Thomas Edison

By Harold Frost

Biography magazine, 1999

Thomas Edison emerged from his laboratory in 1877 and announced his newest invention to the world – a machine that could talk.

The world was dubious. A Yale professor said that the idea of a “phonograph” was ridiculous. A scientist in Europe dismissed the machine as a trick involving a ventriloquist. Women fainted when the device was demonstrated in Washington, D.C.; perhaps members of the audience peered behind the curtain, trying to spot that ventriloquist.

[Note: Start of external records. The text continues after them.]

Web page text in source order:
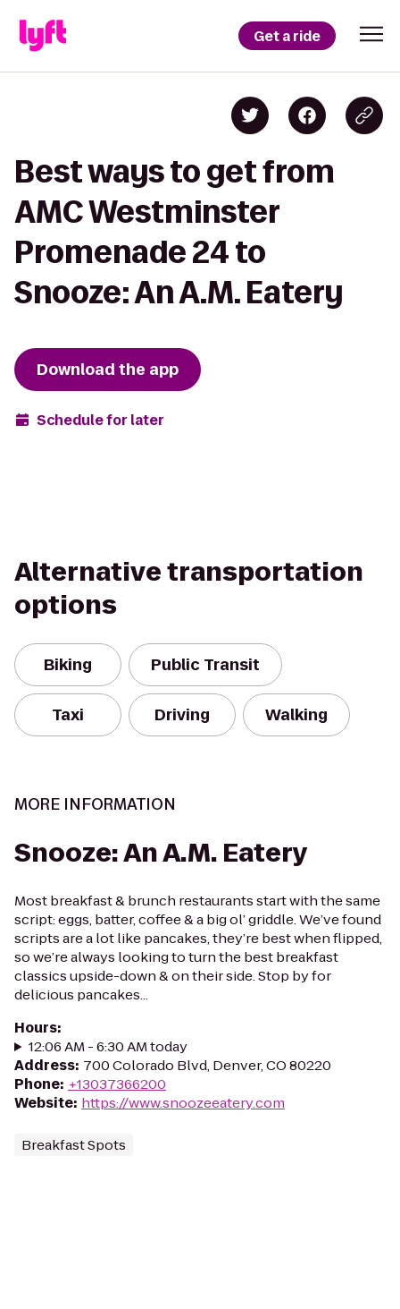
Get a ride
Best ways to get from
AMC Westminster
Promenade 24 to
Snooze: An A.M. Eatery
Download the app
Schedule for later
Alternative transportation
options
Biking Public Transit
Taxi Driving Walking
MORE INFORMATION
Snooze: An A.M. Eatery
Most breakfast & brunch restaurants start with the same
script: eggs, batter, coffee & a big ol’ griddle. We’ve found
scripts are a lot like pancakes, they’re best when flipped,
so we’re always looking to turn the best breakfast
classics upside-down & on their side. Stop by for
delicious pancakes...
Hours:
12:06 AM - 6:30 AM today
Address: 700 Colorado Blvd, Denver, CO 80220
Phone: +13037366200
Website: https://www.snoozeeatery.com
Breakfast Spots
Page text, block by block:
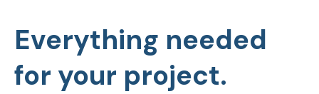
Everything needed
for your project.

People in 1877 were still getting accustomed to technological miracles. Folks needed a few months to accept the talking machine, but eventually it proved itself, and the inventor became an American hero.

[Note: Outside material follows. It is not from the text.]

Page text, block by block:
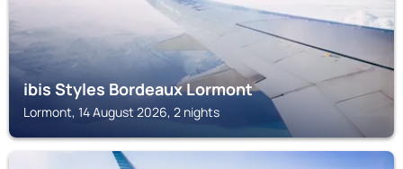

So….what new work of genius, people asked, would be wrought by this Edison fellow? The answer: He would bring forth an incandescent lightbulb and an elegant system to make the bulb shine. He would create the electrical grid, foundation of the modern world.

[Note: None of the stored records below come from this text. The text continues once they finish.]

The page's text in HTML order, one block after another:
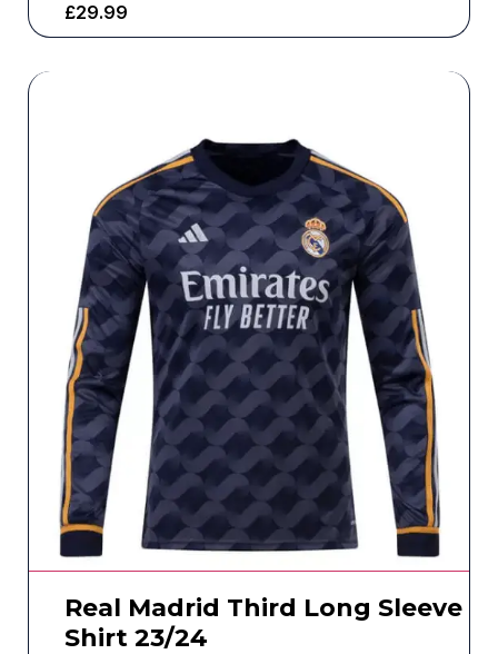
£29.99
Real Madrid Third Long Sleeve
Shirt 23/24
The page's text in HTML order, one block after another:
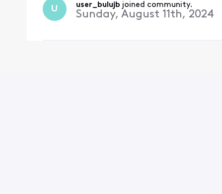
U user_bulujb joined community.
Sunday, August 11th, 2024
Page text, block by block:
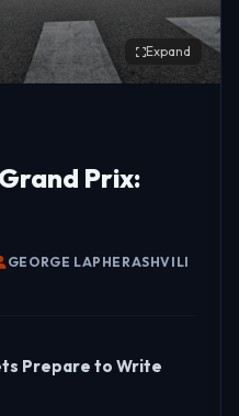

Thomas Alva Edison was born on February 11, 1847, in Milan, Ohio, the seventh and youngest child (fourth surviving) of Sam and Nancy Edison. His father was a businessman and speculator who, despite failing at a couple of ventures, bubbled with optimism – an attribute he passed on to his children. Nancy was a pious soul who read often with her brood and instilled in them a love of books.

Formal schooling was not a priority for young Tom. He attended classes for only a few years, and sporadically at that. Scholars have not pinpointed the exact reason for this, but one factor may have been the educational system of the day, which focused on rote memorization. Tom insisted, with enormous willpower and/or stubbornness, that the best way for him to learn was by coming to his own conclusions, feeling his way into things at his own pace. His great love was hiking alone to railroad yards, foundries, and lumber mills, observing the action for hours, making sketches, and going home to his workshop to build a model railway, a set of toy cannons, a water mill. He found deep satisfaction in using his hands to create, and his parents indulged him.

The household encouraged the boy’s nonconformity in another way. Sam Edison suggested that his son read the works of Thomas Paine, the American revolutionary and Enlightenment philosopher who counseled that science should replace the set-in-stone authority of religion. “The clarity of Paine’s prose,” writes historian Douglas L. Wilson, “and the incisive lucidity of his rationalism made his writings popular with thoughtful readers of (the mid-19th century), particularly those inclined toward freethinking….(Paine was popular among) nonconformists….” Years later, Edison said of Paine, “Never have we had a sounder intelligence in this republic.”

At some point in Edison’s autodidactic quest he encountered the work of Michael Faraday, the Englishman who wrote that the mysterious force called electricity would someday power machinery. Faraday’s “Experimental Researches in Electricity,” published in three volumes (1839, 1844, and 1855), is a core enabling book of the modern world.

Michael Faraday and Thomas Paine, plus parental support, formed the archway through which Thomas Edison passed to a lifetime of creativity.

In 1862, the 15-year-old Edison was living in Port Huron, Michigan, riding the local railroad to deliver newspapers to small towns. Hearing reports of a major Civil War encounter in Tennessee – the Battle of Shiloh – he persuaded his circulation manager to give him 1,000 copies of that day’s edition rather than the usual 100, and convinced a telegrapher to send a bulletin about the battle to each town on the rail line. Then he doubled his price per copy from 5 cents to 10. Crowds met him everywhere and he reaped a modest and satisfying bonanza.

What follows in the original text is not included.